*EXERCISE REQUIREMENTS*:
Below are some records. Return exactly the lines from the one containing "within the cloud" through the one containing "Manages block storage", both included, and only those.

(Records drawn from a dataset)
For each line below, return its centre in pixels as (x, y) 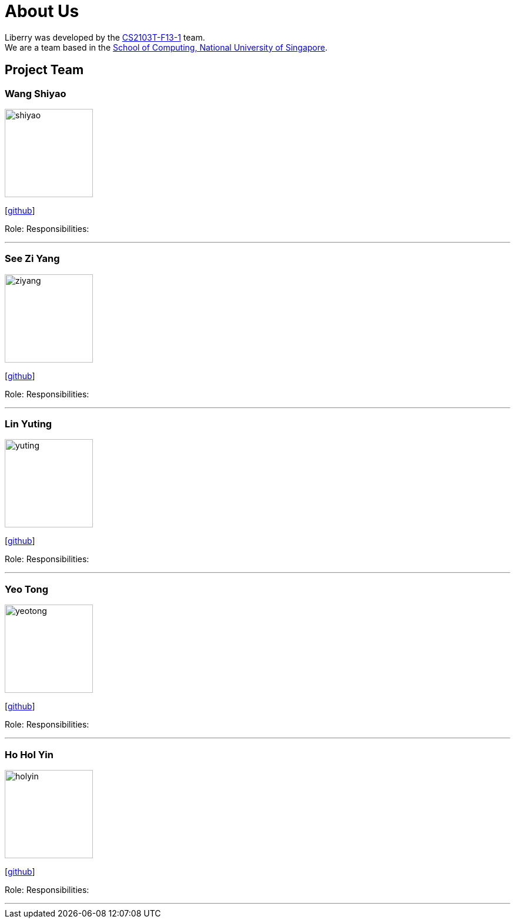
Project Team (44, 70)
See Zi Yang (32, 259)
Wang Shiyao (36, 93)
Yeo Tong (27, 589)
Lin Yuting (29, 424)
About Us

==

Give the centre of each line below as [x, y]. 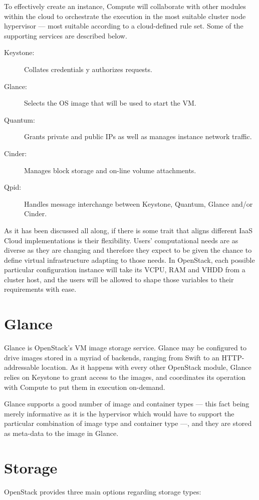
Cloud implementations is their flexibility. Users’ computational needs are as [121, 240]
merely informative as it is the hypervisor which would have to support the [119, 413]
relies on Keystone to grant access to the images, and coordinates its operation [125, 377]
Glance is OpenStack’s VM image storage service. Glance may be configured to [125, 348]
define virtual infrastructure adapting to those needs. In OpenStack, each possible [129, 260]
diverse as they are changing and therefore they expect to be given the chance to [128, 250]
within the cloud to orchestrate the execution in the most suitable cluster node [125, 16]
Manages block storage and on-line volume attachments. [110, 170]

*ANSWER SPACE*:
within the cloud to orchestrate the execution in the most suitable cluster node [125, 16]
Manages block storage and on-line volume attachments. [110, 170]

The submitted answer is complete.